- Material shown
§ §

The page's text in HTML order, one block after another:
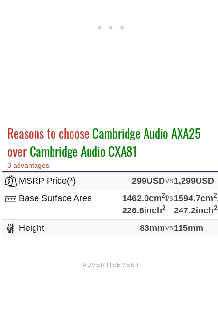
Reasons to choose Cambridge Audio AXA25
overCambridge Audio CXA81
3 advantages
MSRP Price(*) 299USDvs1,299USD
Base Surface Area
1462.0cm2/
226.6inch2
vs1594.7cm2
247.2inch2
Height 83mmvs115mm
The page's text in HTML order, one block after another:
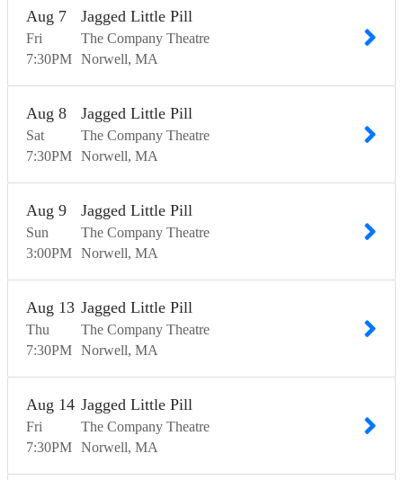
Fri
Aug 7
7:30PM
Jagged Little Pill
The Company Theatre
Norwell MA
Sat
Aug 8
7:30PM
Jagged Little Pill
The Company Theatre
Norwell MA
Sun
Aug 9
3:00PM
Jagged Little Pill
The Company Theatre
Norwell MA
Thu
Aug 13
7:30PM
Jagged Little Pill
The Company Theatre
Norwell MA
Fri
Aug 14
7:30PM
Jagged Little Pill
The Company Theatre
Norwell MA
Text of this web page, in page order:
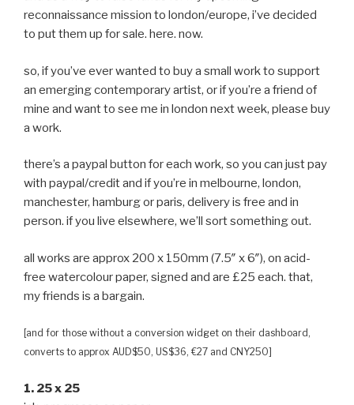
reconnaissance mission to london/europe, i’ve decided
to put them up for sale. here. now.
so, if you’ve ever wanted to buy a small work to support
an emerging contemporary artist, or if you’re a friend of
mine and want to see me in london next week, please buy
a work.
there’s a paypal button for each work, so you can just pay
with paypal/credit and if you’re in melbourne, london,
manchester, hamburg or paris, delivery is free and in
person. if you live elsewhere, we’ll sort something out.
all works are approx 200 x 150mm (7.5″ x 6″), on acid-
free watercolour paper, signed and are £25 each. that,
my friends is a bargain.
[and for those without a conversion widget on their dashboard,
converts to approx AUD$50, US$36, €27 and CNY250]
1. 25 x 25

§ §

- Requirement
Your reply must reproduce all of the entries exactly and contain no pictures.

- Written reply
The page's text in HTML order, one block after another:
Reasons to choose Cambridge Audio AXA25
overCambridge Audio CXA81
3 advantages
MSRP Price(*) 299USDvs1,299USD
Base Surface Area
1462.0cm2/
226.6inch2
vs1594.7cm2
247.2inch2
Height 83mmvs115mm
The page's text in HTML order, one block after another:
Fri
Aug 7
7:30PM
Jagged Little Pill
The Company Theatre
Norwell MA
Sat
Aug 8
7:30PM
Jagged Little Pill
The Company Theatre
Norwell MA
Sun
Aug 9
3:00PM
Jagged Little Pill
The Company Theatre
Norwell MA
Thu
Aug 13
7:30PM
Jagged Little Pill
The Company Theatre
Norwell MA
Fri
Aug 14
7:30PM
Jagged Little Pill
The Company Theatre
Norwell MA
Text of this web page, in page order:
reconnaissance mission to london/europe, i’ve decided
to put them up for sale. here. now.
so, if you’ve ever wanted to buy a small work to support
an emerging contemporary artist, or if you’re a friend of
mine and want to see me in london next week, please buy
a work.
there’s a paypal button for each work, so you can just pay
with paypal/credit and if you’re in melbourne, london,
manchester, hamburg or paris, delivery is free and in
person. if you live elsewhere, we’ll sort something out.
all works are approx 200 x 150mm (7.5″ x 6″), on acid-
free watercolour paper, signed and are £25 each. that,
my friends is a bargain.
[and for those without a conversion widget on their dashboard,
converts to approx AUD$50, US$36, €27 and CNY250]
1. 25 x 25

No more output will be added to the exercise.